▸ **What you need to do**
Of all the lines in the material, how many carry the string "frequency"? Respond with the number by itself.

### The input

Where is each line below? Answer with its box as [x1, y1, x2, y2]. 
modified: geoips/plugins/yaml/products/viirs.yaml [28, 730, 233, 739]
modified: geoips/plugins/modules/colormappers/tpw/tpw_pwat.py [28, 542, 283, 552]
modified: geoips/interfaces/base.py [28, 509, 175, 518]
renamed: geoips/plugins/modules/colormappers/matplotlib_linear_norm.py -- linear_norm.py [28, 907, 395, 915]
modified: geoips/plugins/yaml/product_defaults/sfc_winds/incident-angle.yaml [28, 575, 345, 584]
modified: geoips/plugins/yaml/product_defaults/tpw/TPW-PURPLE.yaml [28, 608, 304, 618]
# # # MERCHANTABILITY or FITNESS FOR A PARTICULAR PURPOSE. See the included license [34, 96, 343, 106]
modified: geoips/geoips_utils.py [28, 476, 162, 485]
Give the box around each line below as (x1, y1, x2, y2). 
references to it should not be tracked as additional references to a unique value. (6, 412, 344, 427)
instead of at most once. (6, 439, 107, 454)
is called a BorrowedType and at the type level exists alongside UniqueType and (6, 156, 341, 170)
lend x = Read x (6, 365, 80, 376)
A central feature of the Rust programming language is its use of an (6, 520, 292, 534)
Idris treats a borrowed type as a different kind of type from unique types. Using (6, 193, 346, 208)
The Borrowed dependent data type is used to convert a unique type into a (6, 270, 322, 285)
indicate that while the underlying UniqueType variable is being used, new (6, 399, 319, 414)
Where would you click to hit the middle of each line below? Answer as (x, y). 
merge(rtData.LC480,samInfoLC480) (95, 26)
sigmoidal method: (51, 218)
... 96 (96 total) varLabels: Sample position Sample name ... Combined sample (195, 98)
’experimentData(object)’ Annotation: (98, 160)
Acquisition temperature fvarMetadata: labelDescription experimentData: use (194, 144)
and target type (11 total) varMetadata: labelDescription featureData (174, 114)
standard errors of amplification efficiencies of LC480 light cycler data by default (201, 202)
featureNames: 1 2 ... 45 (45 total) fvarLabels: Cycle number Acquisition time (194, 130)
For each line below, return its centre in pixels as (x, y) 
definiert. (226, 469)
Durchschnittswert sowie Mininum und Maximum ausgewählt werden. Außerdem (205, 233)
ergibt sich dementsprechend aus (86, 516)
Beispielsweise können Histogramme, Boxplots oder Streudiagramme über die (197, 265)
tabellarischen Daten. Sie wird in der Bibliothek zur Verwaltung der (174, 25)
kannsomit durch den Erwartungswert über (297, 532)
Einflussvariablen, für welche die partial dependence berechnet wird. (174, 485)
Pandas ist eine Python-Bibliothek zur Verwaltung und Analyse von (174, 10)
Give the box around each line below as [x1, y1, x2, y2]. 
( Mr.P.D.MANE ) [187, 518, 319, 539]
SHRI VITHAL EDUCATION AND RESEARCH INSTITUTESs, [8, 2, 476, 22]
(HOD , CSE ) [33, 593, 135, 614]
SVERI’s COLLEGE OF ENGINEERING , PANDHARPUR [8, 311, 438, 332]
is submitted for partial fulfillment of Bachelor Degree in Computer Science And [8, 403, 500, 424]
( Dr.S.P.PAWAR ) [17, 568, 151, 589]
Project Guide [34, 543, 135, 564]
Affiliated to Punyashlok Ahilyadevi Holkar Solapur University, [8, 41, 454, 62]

######
### The input

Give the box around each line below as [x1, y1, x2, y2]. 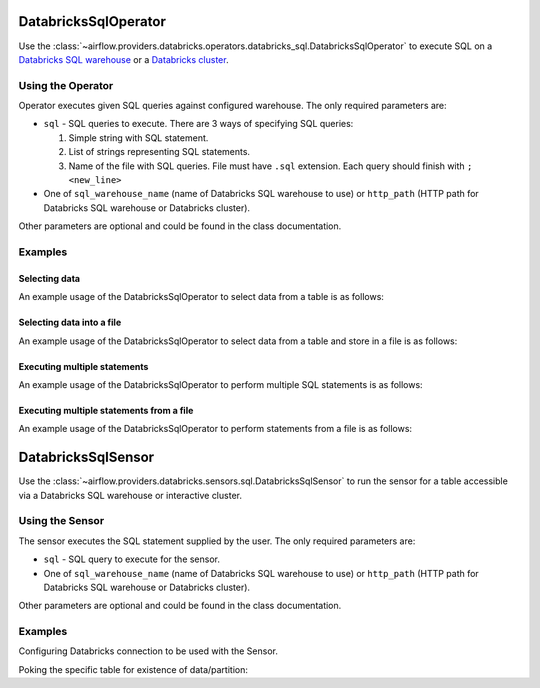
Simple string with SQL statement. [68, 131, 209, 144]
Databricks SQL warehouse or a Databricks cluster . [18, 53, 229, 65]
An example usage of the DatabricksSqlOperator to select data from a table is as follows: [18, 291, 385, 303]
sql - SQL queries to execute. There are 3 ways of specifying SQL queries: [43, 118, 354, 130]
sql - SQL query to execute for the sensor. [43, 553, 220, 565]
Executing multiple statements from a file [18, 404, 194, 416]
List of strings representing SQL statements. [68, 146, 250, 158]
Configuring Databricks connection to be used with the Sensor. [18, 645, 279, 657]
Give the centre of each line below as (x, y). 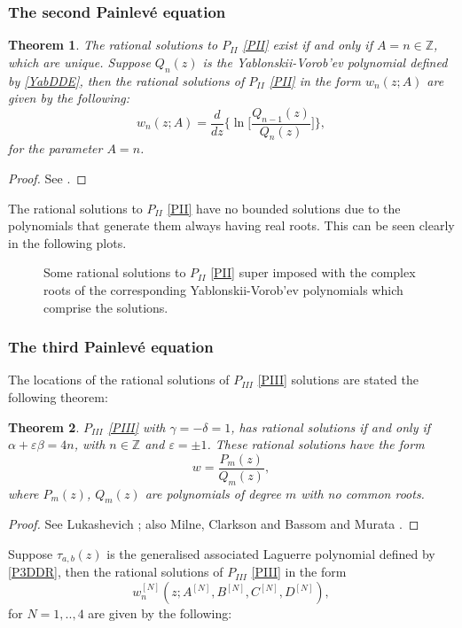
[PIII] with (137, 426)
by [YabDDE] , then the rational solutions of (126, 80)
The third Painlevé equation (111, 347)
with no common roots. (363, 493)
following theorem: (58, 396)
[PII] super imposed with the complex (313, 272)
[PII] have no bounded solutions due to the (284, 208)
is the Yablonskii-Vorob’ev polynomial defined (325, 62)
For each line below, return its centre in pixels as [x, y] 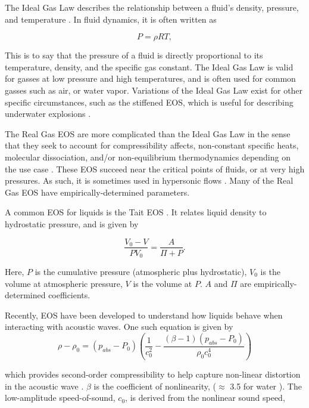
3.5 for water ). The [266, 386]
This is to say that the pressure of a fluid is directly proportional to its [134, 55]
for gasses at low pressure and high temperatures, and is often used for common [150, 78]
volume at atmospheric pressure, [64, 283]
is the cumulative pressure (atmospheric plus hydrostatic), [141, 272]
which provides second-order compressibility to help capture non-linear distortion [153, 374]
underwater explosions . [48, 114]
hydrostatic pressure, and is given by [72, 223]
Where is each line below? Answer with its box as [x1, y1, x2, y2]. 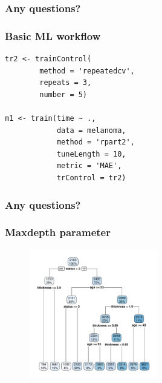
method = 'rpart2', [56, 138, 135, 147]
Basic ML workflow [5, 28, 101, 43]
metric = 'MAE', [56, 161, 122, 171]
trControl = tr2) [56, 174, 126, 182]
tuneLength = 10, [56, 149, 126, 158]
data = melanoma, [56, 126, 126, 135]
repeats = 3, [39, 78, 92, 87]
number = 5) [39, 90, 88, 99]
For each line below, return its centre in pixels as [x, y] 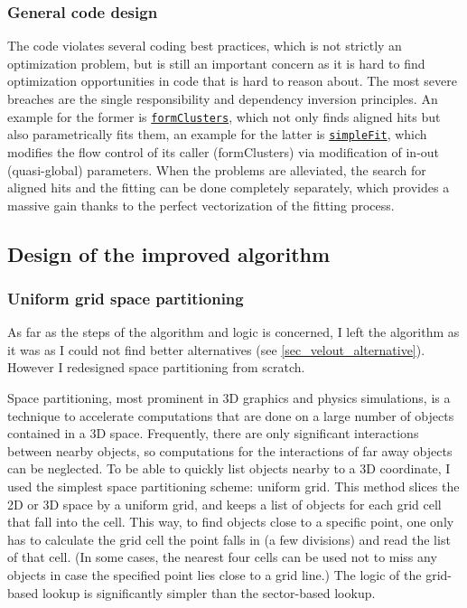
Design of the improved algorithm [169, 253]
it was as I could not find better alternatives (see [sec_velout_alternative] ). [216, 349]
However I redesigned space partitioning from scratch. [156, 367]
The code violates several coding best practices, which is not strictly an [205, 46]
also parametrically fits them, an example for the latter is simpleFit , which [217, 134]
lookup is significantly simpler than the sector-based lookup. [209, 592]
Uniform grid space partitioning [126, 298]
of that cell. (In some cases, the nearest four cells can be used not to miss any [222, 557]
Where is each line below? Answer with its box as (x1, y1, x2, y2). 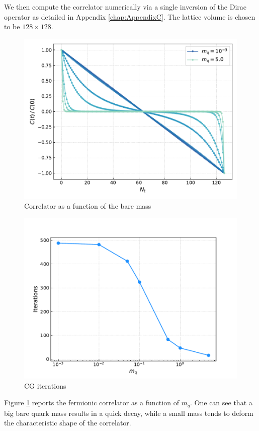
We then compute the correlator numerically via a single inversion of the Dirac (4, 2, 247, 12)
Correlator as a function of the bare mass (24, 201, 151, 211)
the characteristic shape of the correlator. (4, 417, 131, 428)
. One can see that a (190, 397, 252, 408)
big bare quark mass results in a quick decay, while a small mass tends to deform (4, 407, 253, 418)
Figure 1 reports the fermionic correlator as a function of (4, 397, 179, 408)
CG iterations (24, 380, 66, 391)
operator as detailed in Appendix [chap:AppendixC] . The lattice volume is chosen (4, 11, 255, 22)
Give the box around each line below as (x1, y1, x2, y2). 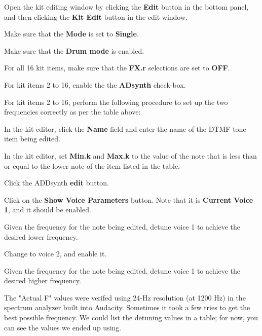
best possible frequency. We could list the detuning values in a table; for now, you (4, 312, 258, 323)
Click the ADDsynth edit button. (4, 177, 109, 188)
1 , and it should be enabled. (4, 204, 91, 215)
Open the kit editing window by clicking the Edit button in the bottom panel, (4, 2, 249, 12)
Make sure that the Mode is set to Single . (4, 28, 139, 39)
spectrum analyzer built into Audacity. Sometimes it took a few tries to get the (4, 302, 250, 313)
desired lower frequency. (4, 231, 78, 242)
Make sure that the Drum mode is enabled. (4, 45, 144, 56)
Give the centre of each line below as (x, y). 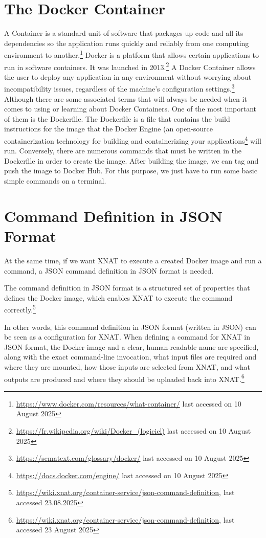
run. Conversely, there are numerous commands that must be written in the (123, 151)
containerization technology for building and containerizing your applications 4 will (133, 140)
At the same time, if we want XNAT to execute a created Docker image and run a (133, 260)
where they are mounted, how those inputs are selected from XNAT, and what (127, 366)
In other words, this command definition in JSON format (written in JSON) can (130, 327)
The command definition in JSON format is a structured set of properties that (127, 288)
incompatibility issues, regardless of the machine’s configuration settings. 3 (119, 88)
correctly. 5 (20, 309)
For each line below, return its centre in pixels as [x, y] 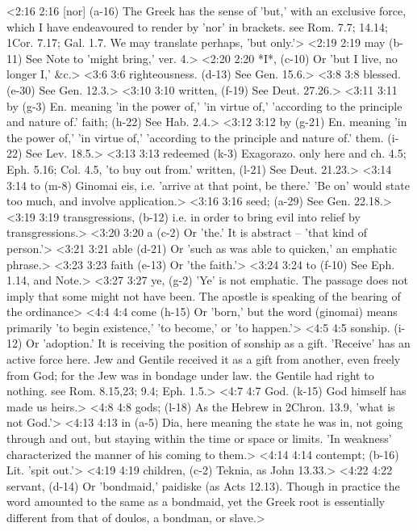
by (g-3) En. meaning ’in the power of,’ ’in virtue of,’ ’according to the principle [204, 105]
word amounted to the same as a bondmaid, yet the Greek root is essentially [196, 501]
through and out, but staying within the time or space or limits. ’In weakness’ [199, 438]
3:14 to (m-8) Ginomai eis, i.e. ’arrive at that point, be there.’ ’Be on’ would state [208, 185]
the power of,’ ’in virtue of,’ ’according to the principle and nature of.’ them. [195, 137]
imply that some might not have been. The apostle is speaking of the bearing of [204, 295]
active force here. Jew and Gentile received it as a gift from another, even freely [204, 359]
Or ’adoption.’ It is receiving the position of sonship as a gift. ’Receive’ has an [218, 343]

######

▸ **Written answer**
2